# upset regarding a particular hedgehog owner group



## kuroneko (Apr 4, 2014)

since I'm doing more research for the sake of my hedgies, I joined multiple hedgehog owner groups to gather more information based on real life experience... But there's just one particular group that bothers me, one of the member posted a photo of his wire mesh cage for his hedghog, his complaint was that it was dirty, (maybe his hedgies is not litter trained yet) but what suprised me is that more than 2 people post comments that his cage is not advisable, they said a bin is more prefered so and so, I post my own opinion saying that cage is more prefered than a bin, as I saw on the photo it is big enough for one hedgie (more floor space, and he even had linoleum or some sort at the bottom)... I informed them that mesh bin is better then a bin for better ventilation, seing that most of their prefered bin examples only has a few holes on its sides... I have read the Pet African Hedgehogs - A Complete Guide To Care by Kimberly Goertzen, and kept reading it again for reference every now and then, I also search online about caring for hedgehog, I know the pros and cons, and (for me) cage is better then bin (cc cage is the best). what happened next is unbelievable... they tagged my name saying I should not say such thing that can lead to misinformation that bin is more advisable, the worst part? they are the admin of that group, one even told me that it won't hurt if I just follow those who have more experience in owning a hedgehog, and after a few minutes one of them make a new thread saying people should stop answering questions, and if some wants answer just ask only the admins, I understand that I'm new in owning hedgies but atleast I'm open to opinions and a healthy debate rather than their "we do it this way and since we have more experience, this is the fact"...
I already left that group, it makes me sad that other so-called experience breeder/owner has such attitude, and it upsets me more that there are actually some who follows their example, I can't count how many hedgies already died because of heat stroke in a past few months and they still won't consider using a cc cage just because a bin/plastic storage box is cheaper


----------



## NewHedgieOwner100 (May 31, 2014)

I'm sorry to hear of your bad experience on that group. It really upsets me when people get defensive when your simply voicing your opinion.
I joined this group yesterday and I already love it. Great information and a very welcoming community! I am sure you will love it here!


----------



## LarryT (May 12, 2009)

Everyone has a facebook group these days, not all are bad, find one to your liking and forget the rest of them.


----------



## kuroneko (Apr 4, 2014)

I was only w/that group for a week and I already moved on from the experience, I was w/ another fun group on facebook, which I totally adore... and ofcourse here... I joined this group even before I got my first hedgie... it's really worth to have as much help and knowlege as possible...

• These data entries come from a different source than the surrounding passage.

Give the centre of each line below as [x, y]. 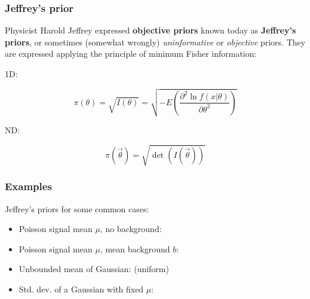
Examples [28, 186]
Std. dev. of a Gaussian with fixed [81, 289]
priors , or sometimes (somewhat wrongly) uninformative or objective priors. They [155, 42]
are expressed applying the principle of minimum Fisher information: [131, 54]
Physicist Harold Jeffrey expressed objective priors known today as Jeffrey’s [151, 30]
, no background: [131, 229]
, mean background [135, 248]
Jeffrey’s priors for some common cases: [77, 208]
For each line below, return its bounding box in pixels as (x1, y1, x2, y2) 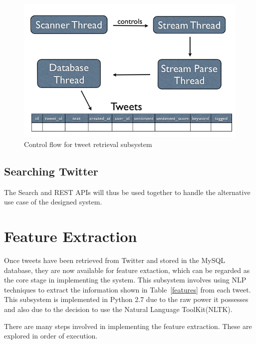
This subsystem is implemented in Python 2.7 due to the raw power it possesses (4, 294, 249, 304)
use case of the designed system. (4, 196, 102, 207)
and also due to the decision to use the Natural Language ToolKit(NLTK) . (4, 304, 233, 314)
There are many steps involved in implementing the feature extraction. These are (4, 320, 252, 331)
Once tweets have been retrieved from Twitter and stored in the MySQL (4, 255, 226, 265)
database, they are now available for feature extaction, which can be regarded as (4, 264, 250, 275)
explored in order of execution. (4, 330, 98, 341)
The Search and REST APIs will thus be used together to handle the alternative (4, 186, 251, 197)
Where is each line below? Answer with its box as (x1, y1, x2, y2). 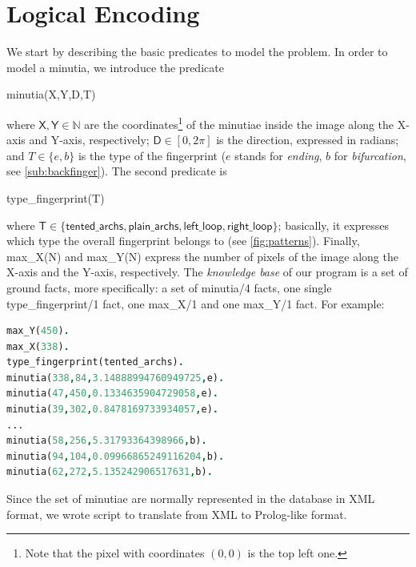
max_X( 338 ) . (6, 340, 70, 352)
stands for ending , (234, 147, 322, 163)
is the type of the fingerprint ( (78, 147, 226, 163)
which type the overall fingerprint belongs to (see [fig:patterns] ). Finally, (6, 232, 360, 249)
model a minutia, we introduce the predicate (6, 58, 224, 75)
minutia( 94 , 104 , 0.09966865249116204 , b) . (6, 450, 225, 462)
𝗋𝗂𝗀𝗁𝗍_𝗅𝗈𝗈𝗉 (226, 220, 273, 232)
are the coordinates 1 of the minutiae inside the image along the (84, 113, 394, 132)
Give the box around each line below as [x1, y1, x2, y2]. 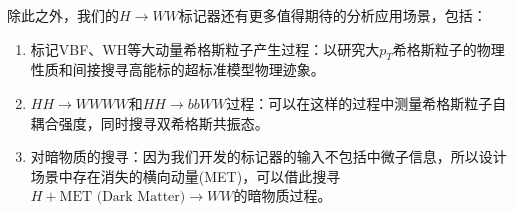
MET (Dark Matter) [59, 190, 186, 205]
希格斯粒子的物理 [392, 38, 505, 59]
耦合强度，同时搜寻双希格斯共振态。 [30, 112, 269, 133]
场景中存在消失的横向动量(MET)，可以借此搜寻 [30, 165, 341, 186]
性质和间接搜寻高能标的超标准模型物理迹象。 [30, 59, 325, 80]
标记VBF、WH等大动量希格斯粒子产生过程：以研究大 [30, 38, 380, 59]
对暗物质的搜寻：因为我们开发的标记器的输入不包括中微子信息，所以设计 [30, 146, 507, 167]
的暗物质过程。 [233, 185, 332, 206]
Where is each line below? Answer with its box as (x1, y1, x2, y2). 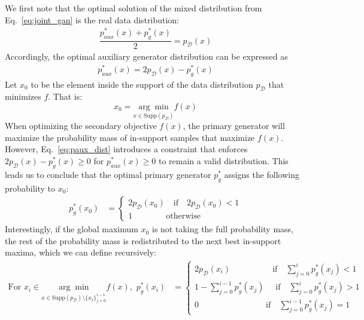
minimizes (5, 90, 41, 103)
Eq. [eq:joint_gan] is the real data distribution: (5, 13, 180, 26)
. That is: (48, 90, 83, 103)
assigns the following (224, 168, 300, 180)
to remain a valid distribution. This (159, 155, 289, 167)
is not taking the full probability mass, (152, 223, 293, 235)
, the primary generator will (183, 119, 285, 132)
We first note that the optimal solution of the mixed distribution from (5, 2, 262, 14)

Thank you guys for cheering me up ☺


----------



## hlsiefken (Jan 23, 2014)

You are certainly entitled to your opinion, but let me clarify that bins are NOT a bad cage choice. There is nothing wrong with using them as a cage and are certainly a great starter option. Several well known, recommended breeders use bins. I started both go my hogs in a bin, and just recently upgraded my male to a C&C. My female I adopted severely overweight, she has lived in a bin her whole life but she has lost a lot of weight with me by having a great wheel, portion controlling her food, and giving her time out of her bin in an exercise pen or with me. I leave the lid off and there is plenty of ventilation, but if there is need for a lid I have modified them to where most of the plastic has been cut out and replaced with hardware cloth. I also keep my rats in two bins connected, and have had them for almost a year with no issues other than chewing. I do hope to get them a large wire cage soon. 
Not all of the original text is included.